------ SOURCE DATA ------

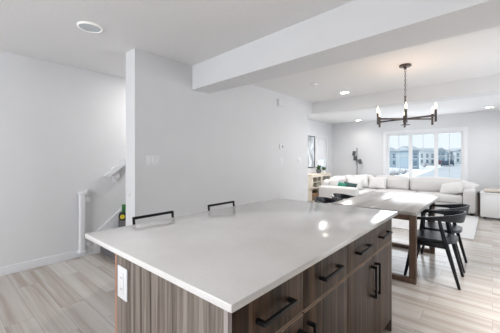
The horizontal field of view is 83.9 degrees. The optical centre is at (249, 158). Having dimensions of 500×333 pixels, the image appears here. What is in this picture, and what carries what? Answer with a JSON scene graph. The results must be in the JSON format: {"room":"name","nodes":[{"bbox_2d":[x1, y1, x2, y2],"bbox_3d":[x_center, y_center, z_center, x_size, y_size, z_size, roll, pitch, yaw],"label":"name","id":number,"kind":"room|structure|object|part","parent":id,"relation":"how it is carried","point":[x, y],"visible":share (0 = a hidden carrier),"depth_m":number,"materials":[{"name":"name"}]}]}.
{"room":"kitchen","nodes":[
{"label":"kitchen","id":0,"kind":"room"},
{"bbox_2d":[0,51,125,266],"bbox_3d":[-2.632,0.055,3.463,0.120,2.550,8.560,0,0,41],"label":"wall","id":1,"kind":"structure","parent":0,"point":[63,127],"depth_m":3.54,"materials":[{"name":"paint"}]},
{"bbox_2d":[0,247,94,275],"bbox_3d":[-3.752,1.280,2.077,0.014,0.100,4.800,0,0,41],"label":"baseboard","id":2,"kind":"structure","parent":1,"relation":"attached to","point":[18,267],"depth_m":3.43,"materials":[{"name":"white wood"}]},
{"bbox_2d":[78,190,90,253],"bbox_3d":[-2.235,0.865,3.762,0.083,0.870,0.153,0,0,41],"label":"newel post","id":3,"kind":"object","parent":1,"relation":"attached to","point":[83,246],"visible":1,"depth_m":3.71,"materials":[{"name":"white wood"}]},
{"bbox_2d":[94,208,121,253],"bbox_3d":[-1.351,0.200,4.827,0.019,2.260,2.500,0,0,41],"label":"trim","id":4,"kind":"structure","parent":1,"relation":"attached to","point":[112,223],"depth_m":4.04,"materials":[{"name":"white wood"}]},
{"bbox_2d":[103,158,125,182],"bbox_3d":[-1.357,-0.574,4.765,0.088,1.848,2.200,0,0,41],"label":"handrail","id":5,"kind":"object","parent":1,"relation":"attached to","point":[113,173],"visible":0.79,"depth_m":4.05,"materials":[{"name":"white wood"}]},
{"bbox_2d":[126,48,312,225],"bbox_3d":[-0.022,0.055,4.676,0.220,2.550,4.060,0,0,41],"label":"wall","id":6,"kind":"structure","parent":0,"point":[220,146],"depth_m":3.78,"materials":[{"name":"paint"}]},
{"bbox_2d":[147,156,159,165],"bbox_3d":[-1.124,0.025,3.236,0.012,0.118,0.165,0,0,41],"label":"light switch","id":7,"kind":"object","parent":6,"relation":"attached to","point":[151,160],"visible":1,"depth_m":3.23,"materials":[{"name":"white plastic"}]},
{"bbox_2d":[277,99,283,106],"bbox_3d":[0.569,-1.030,5.156,0.040,0.130,0.180,0,0,41],"label":"door chime","id":8,"kind":"object","parent":6,"relation":"attached to","point":[280,102],"visible":1,"depth_m":5.12,"materials":[{"name":"paint"}]},
{"bbox_2d":[192,0,499,93],"bbox_3d":[0.982,-1.062,2.176,4.580,0.315,0.530,0,0,41],"label":"beam","id":9,"kind":"structure","parent":6,"relation":"attached to","point":[356,29],"depth_m":2.26,"materials":[{"name":"paint"}]},
{"bbox_2d":[312,74,499,114],"bbox_3d":[3.114,-1.100,4.622,4.580,0.240,0.380,0,0,41],"label":"beam","id":10,"kind":"structure","parent":6,"relation":"attached to","point":[485,85],"depth_m":4.74,"materials":[{"name":"paint"}]},
{"bbox_2d":[0,0,499,123],"bbox_3d":[0.966,-1.280,3.238,6.200,0.120,12.950,0,0,41],"label":"ceiling","id":11,"kind":"structure","parent":0,"point":[190,32],"depth_m":2.92,"materials":[{"name":"paint"}]},
{"bbox_2d":[77,21,102,32],"bbox_3d":[-1.482,-1.212,2.576,0.210,0.013,0.210,0,0,41],"label":"recessed light","id":12,"kind":"object","parent":11,"relation":"in","point":[91,27],"visible":1,"depth_m":2.56,"materials":[{"name":"white plastic"}]},
{"bbox_2d":[79,23,100,31],"bbox_3d":[-1.482,-1.214,2.576,0.180,0.009,0.180,0,0,41],"label":"diffuser","id":13,"kind":"object","parent":12,"relation":"attached to","point":[89,27],"depth_m":2.57,"materials":[{"name":"white plastic"}]},
{"bbox_2d":[377,63,436,127],"bbox_3d":[2.023,-0.825,3.623,0.721,0.789,0.733,0,0,41],"label":"chandelier","id":14,"kind":"object","parent":11,"relation":"hanging from","point":[433,116],"visible":1,"depth_m":3.61,"materials":[{"name":"brown metal"}]},
{"bbox_3d":[1.832,-0.515,3.616,0.342,0.020,0.014,0,0,-2],"label":"arm","id":15,"kind":"part","parent":14,"relation":"part of","materials":[{"name":"brown metal"}]},
{"bbox_3d":[2.023,-0.987,3.623,0.018,0.352,0.018,0,0,-4],"label":"chain","id":16,"kind":"part","parent":14,"relation":"part of","materials":[{"name":"brown metal"}]},
{"bbox_3d":[2.214,-0.515,3.629,0.342,0.020,0.014,0,0,-2],"label":"arm","id":17,"kind":"part","parent":14,"relation":"part of","materials":[{"name":"brown metal"}]},
{"bbox_3d":[2.124,-0.515,3.461,0.330,0.020,0.112,0,0,41],"label":"arm","id":18,"kind":"part","parent":14,"relation":"part of","materials":[{"name":"brown metal"}]},
{"bbox_2d":[0,211,499,332],"bbox_3d":[0.966,1.390,3.238,6.200,0.120,12.950,0,0,41],"label":"floor","id":19,"kind":"structure","parent":0,"point":[76,295],"depth_m":2.70,"materials":[{"name":"wood"}]},
{"bbox_2d":[100,219,125,259],"bbox_3d":[-0.587,0.147,4.949,0.970,2.365,3.550,0,0,41],"label":"staircase","id":20,"kind":"structure","parent":19,"relation":"on","point":[103,250],"depth_m":3.85,"materials":[{"name":"white paint"}]},
{"bbox_2d":[118,204,125,220],"bbox_3d":[-1.839,0.786,4.101,0.185,0.225,0.148,0,0,-24],"label":"tractor","id":21,"kind":"object","parent":20,"relation":"on","point":[122,215],"visible":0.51,"depth_m":4.04,"materials":[{"name":"green plastic"}]},
{"bbox_2d":[132,211,173,224],"bbox_3d":[-0.516,0.857,1.803,0.417,0.947,0.370,0,0,41],"label":"bar stool","id":22,"kind":"object","parent":19,"relation":"on","point":[167,212],"visible":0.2,"depth_m":1.91,"materials":[{"name":"black metal"}]},
{"bbox_2d":[208,201,234,210],"bbox_3d":[-0.095,0.857,2.285,0.417,0.947,0.370,0,0,41],"label":"bar stool","id":23,"kind":"object","parent":19,"relation":"on","point":[228,202],"visible":0.16,"depth_m":2.40,"materials":[{"name":"black metal"}]},
{"bbox_2d":[115,218,392,332],"bbox_3d":[0.240,0.886,1.715,0.799,0.887,1.776,0,0,41],"label":"kitchen island","id":24,"kind":"object","parent":19,"relation":"on","point":[349,290],"visible":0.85,"depth_m":1.21,"materials":[{"name":"brown wood"}]},
{"bbox_2d":[118,265,127,301],"bbox_3d":[-0.576,0.562,1.256,0.093,0.145,0.007,0,0,41],"label":"outlet plate","id":25,"kind":"object","parent":24,"relation":"attached to","point":[122,269],"depth_m":1.24,"materials":[{"name":"white plastic"}]},
{"bbox_3d":[-0.346,0.886,1.072,0.725,0.887,0.018,0,0,41],"label":"panel","id":26,"kind":"part","parent":24,"relation":"part of","materials":[{"name":"brown wood"}]},
{"bbox_2d":[85,198,397,312],"bbox_3d":[0.121,0.429,1.861,1.147,0.026,1.845,0,0,41],"label":"island countertop","id":27,"kind":"structure","parent":24,"relation":"on","point":[229,258],"depth_m":1.36,"materials":[{"name":"stone"}]},
{"bbox_3d":[0.077,0.536,0.994,0.020,0.177,0.410,0,0,41],"label":"drawer","id":28,"kind":"part","parent":24,"relation":"part of","materials":[{"name":"brown wood"}]},
{"bbox_3d":[0.099,0.535,0.975,0.038,0.014,0.200,0,0,41],"label":"handle","id":29,"kind":"part","parent":24,"relation":"part of","materials":[{"name":"black metal"}]},
{"bbox_3d":[0.077,0.933,0.994,0.020,0.590,0.410,0,0,41],"label":"door","id":30,"kind":"part","parent":24,"relation":"part of","materials":[{"name":"brown wood"}]},
{"bbox_3d":[0.261,0.785,1.160,0.038,0.200,0.014,0,0,41],"label":"handle","id":31,"kind":"part","parent":24,"relation":"part of","materials":[{"name":"black metal"}]},
{"bbox_3d":[0.366,0.933,1.325,0.020,0.590,0.457,0,0,41],"label":"door","id":32,"kind":"part","parent":24,"relation":"part of","materials":[{"name":"brown wood"}]},
{"bbox_3d":[0.366,0.536,1.325,0.020,0.177,0.457,0,0,41],"label":"drawer","id":33,"kind":"part","parent":24,"relation":"part of","materials":[{"name":"brown wood"}]},
{"bbox_3d":[0.388,0.535,1.306,0.038,0.014,0.200,0,0,41],"label":"handle","id":34,"kind":"part","parent":24,"relation":"part of","materials":[{"name":"black metal"}]},
{"bbox_3d":[0.656,0.933,1.657,0.020,0.590,0.412,0,0,41],"label":"door","id":35,"kind":"part","parent":24,"relation":"part of","materials":[{"name":"brown wood"}]},
{"bbox_3d":[0.656,0.536,1.657,0.020,0.177,0.412,0,0,41],"label":"drawer","id":36,"kind":"part","parent":24,"relation":"part of","materials":[{"name":"brown wood"}]},
{"bbox_3d":[0.677,0.535,1.638,0.038,0.014,0.200,0,0,41],"label":"handle","id":37,"kind":"part","parent":24,"relation":"part of","materials":[{"name":"black metal"}]},
{"bbox_3d":[0.790,0.785,1.767,0.038,0.200,0.014,0,0,41],"label":"handle","id":38,"kind":"part","parent":24,"relation":"part of","materials":[{"name":"black metal"}]},
{"bbox_3d":[0.840,0.785,1.824,0.038,0.200,0.014,0,0,41],"label":"handle","id":39,"kind":"part","parent":24,"relation":"part of","materials":[{"name":"black metal"}]},
{"bbox_3d":[0.935,0.536,1.977,0.020,0.177,0.425,0,0,41],"label":"drawer","id":40,"kind":"part","parent":24,"relation":"part of","materials":[{"name":"brown wood"}]},
{"bbox_3d":[0.935,0.933,1.977,0.020,0.590,0.425,0,0,41],"label":"door","id":41,"kind":"part","parent":24,"relation":"part of","materials":[{"name":"brown wood"}]},
{"bbox_3d":[0.957,0.535,1.958,0.038,0.014,0.200,0,0,41],"label":"handle","id":42,"kind":"part","parent":24,"relation":"part of","materials":[{"name":"black metal"}]},
{"bbox_3d":[0.810,0.886,2.384,0.743,0.887,0.018,0,0,41],"label":"panel","id":43,"kind":"part","parent":24,"relation":"part of","materials":[{"name":"brown wood"}]},
{"bbox_2d":[308,172,330,201],"bbox_3d":[2.063,0.895,8.623,0.364,0.870,1.240,0,0,41],"label":"display cabinet","id":44,"kind":"object","parent":19,"relation":"on","point":[317,179],"visible":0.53,"depth_m":8.48,"materials":[{"name":"beige paint"}]},
{"bbox_2d":[312,192,318,200],"bbox_3d":[1.866,1.135,8.390,0.274,0.209,0.400,0,0,41],"label":"storage basket","id":45,"kind":"object","parent":44,"relation":"in","point":[314,194],"visible":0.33,"depth_m":8.28,"materials":[{"name":"wicker"}]},
{"bbox_3d":[1.993,0.690,8.283,0.018,0.390,0.601,0,0,41],"label":"door","id":46,"kind":"part","parent":44,"relation":"part of","materials":[{"name":"beige paint"}]},
{"bbox_2d":[316,164,321,172],"bbox_3d":[2.157,0.317,8.700,0.230,0.286,0.200,0,0,41],"label":"potted plant","id":47,"kind":"object","parent":44,"relation":"on","point":[318,170],"visible":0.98,"depth_m":8.65,"materials":[{"name":"green plant"}]},
{"bbox_3d":[2.391,0.690,8.739,0.018,0.390,0.601,0,0,41],"label":"door","id":48,"kind":"part","parent":44,"relation":"part of","materials":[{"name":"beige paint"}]},
{"bbox_2d":[314,197,339,202],"bbox_3d":[1.183,0.949,3.904,0.552,0.767,0.550,0,0,41],"label":"dining chair","id":49,"kind":"object","parent":19,"relation":"on","point":[316,199],"visible":0.23,"depth_m":4.12,"materials":[{"name":"black wood"}]},
{"bbox_2d":[331,193,354,199],"bbox_3d":[1.551,0.949,4.326,0.552,0.767,0.550,0,0,41],"label":"dining chair","id":50,"kind":"object","parent":19,"relation":"on","point":[339,196],"visible":0.2,"depth_m":4.54,"materials":[{"name":"black wood"}]},
{"bbox_2d":[352,151,361,163],"bbox_3d":[3.548,0.490,9.158,0.327,1.680,0.271,0,0,41],"label":"floor lamp","id":51,"kind":"object","parent":19,"relation":"on","point":[353,152],"visible":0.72,"depth_m":9.09,"materials":[{"name":"black metal"}]},
{"bbox_2d":[331,192,438,284],"bbox_3d":[1.913,0.948,3.828,0.943,0.765,1.615,0,0,41],"label":"dining table","id":52,"kind":"object","parent":19,"relation":"on","point":[408,206],"visible":0.62,"depth_m":3.41,"materials":[{"name":"brown wood"}]},
{"bbox_3d":[1.740,0.941,2.967,0.063,0.678,0.070,0,0,41],"label":"leg","id":53,"kind":"part","parent":52,"relation":"part of","materials":[{"name":"brown wood"}]},
{"bbox_3d":[2.565,0.941,3.913,0.063,0.678,0.070,0,0,41],"label":"leg","id":54,"kind":"part","parent":52,"relation":"part of","materials":[{"name":"brown wood"}]},
{"bbox_2d":[404,210,466,289],"bbox_3d":[2.082,0.949,3.120,0.552,0.767,0.550,0,0,41],"label":"dining chair","id":55,"kind":"object","parent":19,"relation":"on","point":[436,239],"visible":0.85,"depth_m":2.99,"materials":[{"name":"black wood"}]},
{"bbox_3d":[1.776,0.993,3.089,0.131,0.678,0.048,0,0,41],"label":"leg","id":56,"kind":"part","parent":55,"relation":"part of","materials":[{"name":"black wood"}]},
{"bbox_3d":[2.071,0.993,3.428,0.131,0.678,0.048,0,0,41],"label":"leg","id":57,"kind":"part","parent":55,"relation":"part of","materials":[{"name":"black wood"}]},
{"bbox_3d":[2.058,0.915,3.141,0.315,0.050,0.456,0,0,41],"label":"seat frame","id":58,"kind":"part","parent":55,"relation":"part of","materials":[{"name":"black wood"}]},
{"bbox_3d":[2.071,0.876,3.129,0.430,0.032,0.448,0,0,41],"label":"seat","id":59,"kind":"part","parent":55,"relation":"part of","materials":[{"name":"black leather"}]},
{"bbox_3d":[2.098,0.620,3.106,0.510,0.109,0.550,0,0,41],"label":"rail","id":60,"kind":"part","parent":55,"relation":"part of","materials":[{"name":"black wood"}]},
{"bbox_3d":[2.046,0.985,2.858,0.200,0.695,0.034,0,0,34],"label":"leg","id":61,"kind":"part","parent":55,"relation":"part of","materials":[{"name":"black wood"}]},
{"bbox_3d":[2.337,0.985,3.191,0.034,0.695,0.200,0,0,-41],"label":"leg","id":62,"kind":"part","parent":55,"relation":"part of","materials":[{"name":"black wood"}]},
{"bbox_2d":[392,213,478,239],"bbox_3d":[3.396,1.323,6.353,2.770,0.012,2.400,0,0,41],"label":"area rug","id":63,"kind":"object","parent":19,"relation":"on","point":[469,226],"visible":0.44,"depth_m":5.55,"materials":[{"name":"fabric"}]},
{"bbox_2d":[319,174,477,215],"bbox_3d":[3.801,0.904,7.273,3.270,0.827,2.219,0,0,41],"label":"sectional sofa","id":64,"kind":"object","parent":63,"relation":"on","point":[427,185],"visible":0.48,"depth_m":7.33,"materials":[{"name":"white fabric"}]},
{"bbox_3d":[2.651,0.857,8.290,0.200,0.535,1.795,0,0,41],"label":"frame","id":65,"kind":"part","parent":64,"relation":"part of","materials":[{"name":"white fabric"}]},
{"bbox_2d":[330,176,346,185],"bbox_3d":[2.485,0.707,7.817,0.230,0.434,0.804,0,0,41],"label":"cushion","id":66,"kind":"object","parent":64,"relation":"on","point":[334,181],"depth_m":7.56,"materials":[{"name":"white fabric"}]},
{"bbox_3d":[2.303,0.997,7.266,1.020,0.532,0.239,0,0,41],"label":"arm","id":67,"kind":"part","parent":64,"relation":"part of","materials":[{"name":"white fabric"}]},
{"bbox_2d":[338,182,346,186],"bbox_3d":[2.449,0.760,7.548,0.368,0.288,0.167,0,0,28],"label":"throw pillow","id":68,"kind":"object","parent":64,"relation":"on","point":[339,183],"visible":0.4,"depth_m":7.50,"materials":[{"name":"green fabric"}]},
{"bbox_2d":[344,182,356,187],"bbox_3d":[2.706,0.765,7.536,0.374,0.252,0.168,0,0,39],"label":"throw pillow","id":69,"kind":"object","parent":64,"relation":"on","point":[347,183],"visible":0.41,"depth_m":7.49,"materials":[{"name":"green fabric"}]},
{"bbox_2d":[347,176,362,189],"bbox_3d":[2.985,0.704,7.915,0.494,0.422,0.234,0,0,6],"label":"throw pillow","id":70,"kind":"object","parent":64,"relation":"on","point":[358,181],"visible":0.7,"depth_m":7.85,"materials":[{"name":"white fabric"}]},
{"bbox_2d":[352,174,368,187],"bbox_3d":[3.290,0.680,8.285,0.476,0.445,0.254,0,0,7],"label":"throw pillow","id":71,"kind":"object","parent":64,"relation":"on","point":[365,184],"visible":0.51,"depth_m":8.19,"materials":[{"name":"white fabric"}]},
{"bbox_2d":[359,190,368,194],"bbox_3d":[2.711,0.977,7.587,0.814,0.209,0.812,0,0,41],"label":"seat cushion","id":72,"kind":"object","parent":64,"relation":"on","point":[361,192],"depth_m":7.42,"materials":[{"name":"white fabric"}]},
{"bbox_2d":[363,188,376,191],"bbox_3d":[3.296,0.977,8.258,0.814,0.209,1.002,0,0,41],"label":"seat cushion","id":73,"kind":"object","parent":64,"relation":"on","point":[364,189],"depth_m":7.90,"materials":[{"name":"white fabric"}]},
{"bbox_2d":[369,177,386,188],"bbox_3d":[3.717,0.714,8.103,0.500,0.332,0.219,0,0,38],"label":"throw pillow","id":74,"kind":"object","parent":64,"relation":"on","point":[379,183],"visible":1,"depth_m":8.03,"materials":[{"name":"white fabric"}]},
{"bbox_2d":[376,175,409,189],"bbox_3d":[4.118,0.712,8.078,0.922,0.442,0.308,0,0,41],"label":"cushion","id":75,"kind":"object","parent":64,"relation":"on","point":[393,182],"depth_m":7.87,"materials":[{"name":"white fabric"}]},
{"bbox_2d":[373,189,416,192],"bbox_3d":[4.059,0.977,7.752,0.982,0.209,0.762,0,0,41],"label":"seat cushion","id":76,"kind":"object","parent":64,"relation":"on","point":[374,190],"depth_m":7.64,"materials":[{"name":"white fabric"}]},
{"bbox_2d":[410,177,462,193],"bbox_3d":[4.921,0.712,7.378,1.172,0.442,0.308,0,0,41],"label":"cushion","id":77,"kind":"object","parent":64,"relation":"on","point":[417,184],"depth_m":7.37,"materials":[{"name":"white fabric"}]},
{"bbox_2d":[416,191,462,203],"bbox_3d":[4.814,0.977,7.093,1.007,0.209,0.762,0,0,41],"label":"seat cushion","id":78,"kind":"object","parent":64,"relation":"on","point":[443,198],"depth_m":6.71,"materials":[{"name":"white fabric"}]},
{"bbox_2d":[439,181,464,194],"bbox_3d":[4.998,0.752,6.902,0.296,0.394,0.601,0,0,-30],"label":"throw pillow","id":79,"kind":"object","parent":64,"relation":"on","point":[454,188],"visible":0.91,"depth_m":6.79,"materials":[{"name":"white fabric"}]},
{"bbox_3d":[5.357,0.997,6.752,0.240,0.531,0.951,0,0,41],"label":"arm","id":80,"kind":"part","parent":64,"relation":"part of","materials":[{"name":"white fabric"}]},
{"bbox_2d":[462,180,480,190],"bbox_3d":[5.347,0.714,6.906,0.314,0.329,0.512,0,0,-19],"label":"throw pillow","id":81,"kind":"object","parent":64,"relation":"on","point":[467,185],"visible":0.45,"depth_m":6.78,"materials":[{"name":"white fabric"}]},
{"bbox_2d":[388,192,433,214],"bbox_3d":[3.768,1.081,6.559,1.000,0.469,1.000,0,0,41],"label":"coffee table","id":82,"kind":"object","parent":63,"relation":"on","point":[411,193],"visible":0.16,"depth_m":6.73,"materials":[{"name":"white paint"}]},
{"bbox_2d":[417,204,469,272],"bbox_3d":[2.450,0.949,3.542,0.552,0.767,0.550,0,0,41],"label":"dining chair","id":83,"kind":"object","parent":19,"relation":"on","point":[428,225],"visible":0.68,"depth_m":3.52,"materials":[{"name":"black wood"}]},
{"bbox_3d":[2.144,0.993,3.511,0.131,0.678,0.048,0,0,41],"label":"leg","id":84,"kind":"part","parent":83,"relation":"part of","materials":[{"name":"black wood"}]},
{"bbox_3d":[2.439,0.993,3.850,0.131,0.678,0.048,0,0,41],"label":"leg","id":85,"kind":"part","parent":83,"relation":"part of","materials":[{"name":"black wood"}]},
{"bbox_3d":[2.439,0.876,3.551,0.430,0.032,0.448,0,0,41],"label":"seat","id":86,"kind":"part","parent":83,"relation":"part of","materials":[{"name":"black leather"}]},
{"bbox_3d":[2.466,0.620,3.528,0.510,0.109,0.550,0,0,41],"label":"rail","id":87,"kind":"part","parent":83,"relation":"part of","materials":[{"name":"black wood"}]},
{"bbox_3d":[2.414,0.985,3.280,0.200,0.695,0.034,0,0,34],"label":"leg","id":88,"kind":"part","parent":83,"relation":"part of","materials":[{"name":"black wood"}]},
{"bbox_3d":[2.705,0.985,3.614,0.034,0.695,0.200,0,0,-41],"label":"leg","id":89,"kind":"part","parent":83,"relation":"part of","materials":[{"name":"black wood"}]},
{"bbox_2d":[477,191,479,215],"bbox_3d":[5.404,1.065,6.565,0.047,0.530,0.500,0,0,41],"label":"side table","id":90,"kind":"object","parent":19,"relation":"on","point":[478,193],"visible":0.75,"depth_m":6.38,"materials":[{"name":"black metal"}]},
{"bbox_2d":[480,191,499,218],"bbox_3d":[5.757,1.042,5.916,1.318,0.575,0.535,0,0,41],"label":"storage cabinet","id":91,"kind":"object","parent":19,"relation":"on","point":[489,201],"visible":1,"depth_m":6.05,"materials":[{"name":"white paint"}]},
{"bbox_2d":[484,188,499,192],"bbox_3d":[5.504,0.717,6.160,0.500,0.076,0.335,0,0,41],"label":"folded throw","id":92,"kind":"object","parent":91,"relation":"on","point":[485,189],"visible":0.99,"depth_m":6.12,"materials":[{"name":"beige fabric"}]},
{"bbox_2d":[308,119,331,176],"bbox_3d":[1.537,0.055,8.412,0.120,2.550,4.100,0,0,41],"label":"wall","id":93,"kind":"structure","parent":0,"point":[315,128],"depth_m":9.25,"materials":[{"name":"paint"}]},
{"bbox_2d":[308,136,314,167],"bbox_3d":[1.836,-0.210,8.641,0.030,1.000,0.720,0,0,41],"label":"framed picture","id":94,"kind":"object","parent":93,"relation":"attached to","point":[311,139],"visible":0.59,"depth_m":8.76},
{"bbox_2d":[318,138,325,169],"bbox_3d":[2.358,-0.145,9.407,0.150,1.090,0.621,0,0,41],"label":"window","id":95,"kind":"structure","parent":93,"relation":"in","point":[324,139],"depth_m":9.57,"materials":[{"name":"plastic"}]},
{"bbox_2d":[318,139,323,158],"bbox_3d":[2.388,-0.330,9.381,0.010,0.680,0.560,0,0,41],"label":"roller shade","id":96,"kind":"object","parent":95,"relation":"attached to","point":[320,141],"visible":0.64,"depth_m":9.35,"materials":[{"name":"fabric"}]},
{"bbox_2d":[317,135,327,171],"bbox_3d":[2.437,-0.155,9.338,0.020,1.230,0.780,0,0,41],"label":"trim","id":97,"kind":"structure","parent":93,"relation":"attached to","point":[318,136],"depth_m":9.58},
{"bbox_2d":[332,110,499,190],"bbox_3d":[5.206,0.055,8.032,6.150,2.550,0.150,0,0,41],"label":"wall","id":98,"kind":"structure","parent":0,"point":[366,138],"depth_m":8.16,"materials":[{"name":"paint"}]},
{"bbox_2d":[383,127,467,180],"bbox_3d":[5.030,-0.080,8.119,2.110,1.540,0.150,0,0,41],"label":"window","id":99,"kind":"structure","parent":98,"relation":"attached to","point":[463,130],"depth_m":7.93,"materials":[{"name":"plastic"}]},
{"bbox_2d":[438,133,460,177],"bbox_3d":[5.539,-0.080,7.726,0.515,1.250,0.014,0,0,41],"label":"grille","id":100,"kind":"object","parent":99,"relation":"attached to","point":[449,155],"depth_m":7.72,"materials":[{"name":"glass"}]},
{"label":"outside","id":101,"kind":"structure","parent":0,"visible":0},
{"bbox_2d":[318,160,445,176],"bbox_3d":[50.645,2.080,88.516,280.000,0.300,320.000,0,0,41],"label":"ground","id":102,"kind":"structure","parent":101,"point":[421,170],"depth_m":48.78,"materials":[{"name":"white snow"}]},
{"bbox_2d":[390,147,395,167],"bbox_3d":[30.290,-0.268,62.116,3.052,4.396,5.800,0,0,0],"label":"house","id":103,"kind":"structure","parent":102,"relation":"on","point":[392,150],"depth_m":59.61,"materials":[{"name":"blue"}]},
{"bbox_2d":[395,146,420,168],"bbox_3d":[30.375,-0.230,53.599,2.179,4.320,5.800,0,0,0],"label":"house","id":104,"kind":"structure","parent":102,"relation":"on","point":[403,151],"depth_m":52.74,"materials":[{"name":"stone"}]},
{"bbox_2d":[419,148,433,165],"bbox_3d":[48.870,-0.482,79.149,5.074,4.825,5.800,0,0,0],"label":"house","id":105,"kind":"structure","parent":102,"relation":"on","point":[426,155],"depth_m":76.66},
{"bbox_2d":[431,147,446,159],"bbox_3d":[66.936,-0.965,100.053,4.134,5.790,5.800,0,0,0],"label":"house","id":106,"kind":"structure","parent":102,"relation":"on","point":[441,151],"depth_m":97.54,"materials":[{"name":"stone"}]},
{"bbox_2d":[445,150,451,160],"bbox_3d":[72.830,-0.674,103.734,3.349,5.207,5.800,0,0,0],"label":"house","id":107,"kind":"structure","parent":102,"relation":"on","point":[447,151],"depth_m":101.23,"materials":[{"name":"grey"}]},
{"bbox_2d":[450,148,460,163],"bbox_3d":[76.038,-0.911,101.859,5.982,5.683,5.800,0,0,0],"label":"house","id":108,"kind":"structure","parent":102,"relation":"on","point":[455,151],"depth_m":99.37,"materials":[{"name":"white"}]},
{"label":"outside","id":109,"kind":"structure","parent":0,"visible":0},
{"bbox_2d":[415,164,460,177],"bbox_3d":[58.662,1.920,72.894,16.124,0.020,133.678,0,0,41],"label":"street","id":110,"kind":"structure","parent":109,"point":[455,170],"depth_m":37.93,"materials":[{"name":"white snow"}]},
{"bbox_2d":[441,161,448,165],"bbox_3d":[47.761,1.226,67.916,1.760,1.392,3.800,0,0,34],"label":"car","id":111,"kind":"object","parent":110,"relation":"on","point":[442,162],"visible":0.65,"depth_m":66.63,"materials":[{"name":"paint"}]}
]}

------

WORK REQUIRED: The word to look for is "cushion"; copy out every line of the entries that holds it.

ANSWER FOR THIS EXERCISE:
{"bbox_2d":[330,176,346,185],"bbox_3d":[2.485,0.707,7.817,0.230,0.434,0.804,0,0,41],"label":"cushion","id":66,"kind":"object","parent":64,"relation":"on","point":[334,181],"depth_m":7.56,"materials":[{"name":"white fabric"}]},
{"bbox_2d":[359,190,368,194],"bbox_3d":[2.711,0.977,7.587,0.814,0.209,0.812,0,0,41],"label":"seat cushion","id":72,"kind":"object","parent":64,"relation":"on","point":[361,192],"depth_m":7.42,"materials":[{"name":"white fabric"}]},
{"bbox_2d":[363,188,376,191],"bbox_3d":[3.296,0.977,8.258,0.814,0.209,1.002,0,0,41],"label":"seat cushion","id":73,"kind":"object","parent":64,"relation":"on","point":[364,189],"depth_m":7.90,"materials":[{"name":"white fabric"}]},
{"bbox_2d":[376,175,409,189],"bbox_3d":[4.118,0.712,8.078,0.922,0.442,0.308,0,0,41],"label":"cushion","id":75,"kind":"object","parent":64,"relation":"on","point":[393,182],"depth_m":7.87,"materials":[{"name":"white fabric"}]},
{"bbox_2d":[373,189,416,192],"bbox_3d":[4.059,0.977,7.752,0.982,0.209,0.762,0,0,41],"label":"seat cushion","id":76,"kind":"object","parent":64,"relation":"on","point":[374,190],"depth_m":7.64,"materials":[{"name":"white fabric"}]},
{"bbox_2d":[410,177,462,193],"bbox_3d":[4.921,0.712,7.378,1.172,0.442,0.308,0,0,41],"label":"cushion","id":77,"kind":"object","parent":64,"relation":"on","point":[417,184],"depth_m":7.37,"materials":[{"name":"white fabric"}]},
{"bbox_2d":[416,191,462,203],"bbox_3d":[4.814,0.977,7.093,1.007,0.209,0.762,0,0,41],"label":"seat cushion","id":78,"kind":"object","parent":64,"relation":"on","point":[443,198],"depth_m":6.71,"materials":[{"name":"white fabric"}]},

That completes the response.